Question

A short solenoid of length 4 cm, radius 2 cm and 100 turns is placed inside and on the axis of a long solenoid of length 80 cm and 1500 turns. A current of 3 A flows through the short solenoid.
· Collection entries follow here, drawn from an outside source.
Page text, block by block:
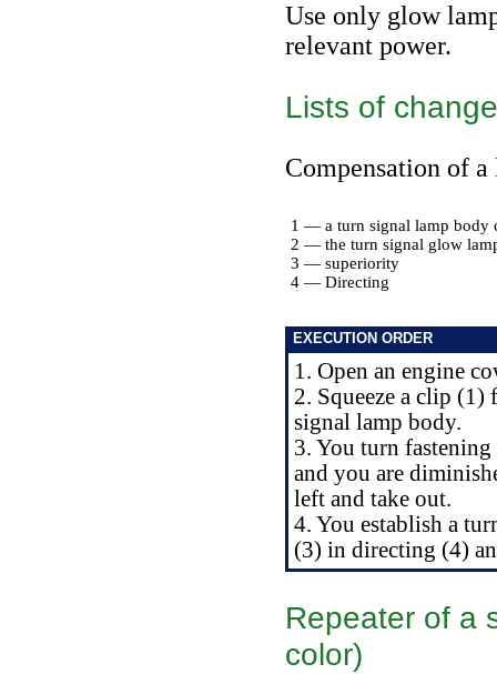
Use only glow
relevant power.
Lists of
Compensation of
1 — a turn signal lamp body
2 — the turn signal glow
3 — superiority
4 — Directing
EXECUTION ORDER
1. Open an engine
2. Squeeze a clip
signal lamp body.
3. You turn
and you are
left and take out.
4. You establish a
(3) in directing (4)
Repeater of a
color)
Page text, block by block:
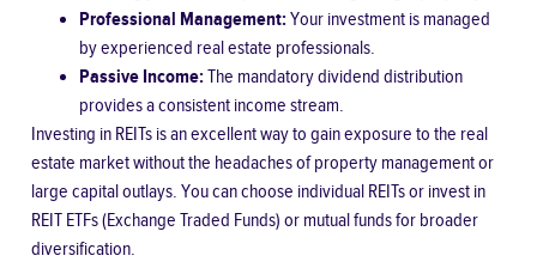
Professional Management:Your investment is managed
by experienced real estate professionals.
Passive Income:The mandatory dividend distribution
provides a consistent income stream.
Investing in REITs is an excellent way to gain exposure to the real
estate market without the headaches of property management or
large capital outlays. You can choose individual REITs or invest in
REIT ETFs (Exchange Traded Funds) or mutual funds for broader
diversification.
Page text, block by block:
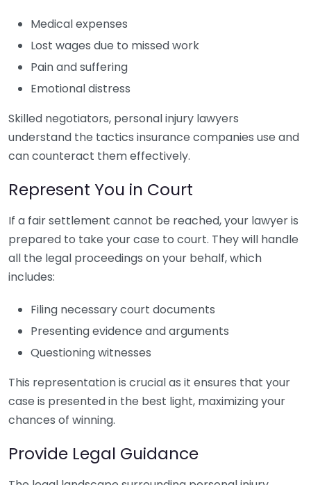
Medical expenses
Lost wages due to missed work
Pain and suffering
Emotional distress
Skilled negotiators, personal injury lawyers
understand the tactics insurance companies use and
can counteract them effectively.
Represent You in Court
If a fair settlement cannot be reached, your lawyer is
prepared to take your case to court. They will handle
all the legal proceedings on your behalf, which
includes:
Filing necessary court documents
Presenting evidence and arguments
Questioning witnesses
This representation is crucial as it ensures that your
case is presented in the best light, maximizing your
chances of winning.
Provide Legal Guidance

The mutual inductance of two solenoids is

• A. \(2.96 \times 10^{-4}\) H
• B. \(5.3 \times 10^{-5}\) H
• C. \(3.52 \times 10^{-3}\) H
• D. \(8.3 \times 10^{-5}\) H

Hint:

For coaxial solenoids: \(M = \mu_0 \dfrac{N_1}{L_1} N_2 A\), where \(A\) and \(N_2\) belong to the shorter (inner) solenoid.

Answer 1

The Correct Option is B

Step 1: Basic Principle
Mutual inductance \(M = \mu_0 n_1 n_2 V\), where \(n_1, n_2\) are turns per unit length and \(V\) is the volume of the shorter solenoid.
Step 2: Solution Procedure:
\(n_1 = 1500/0.80 = 1875\) turns/m (long solenoid)
\(n_2 = 100/0.04 = 2500\) turns/m (short solenoid)
Volume \(V = \pi r^2 l = \pi (0.02)^2 (0.04) = 5.027 \times 10^{-5}\) m\(^3\)
\(M = \mu_0 \times 1875 \times 100 \times \pi(0.02)^2 \approx 5.9 \times 10^{-5}\) H \(\approx 5.3 \times 10^{-5}\) H
Step 3: Required Answer:
Mutual inductance \(M \approx \mathbf{5.3 \times 10^{-5}}\) H.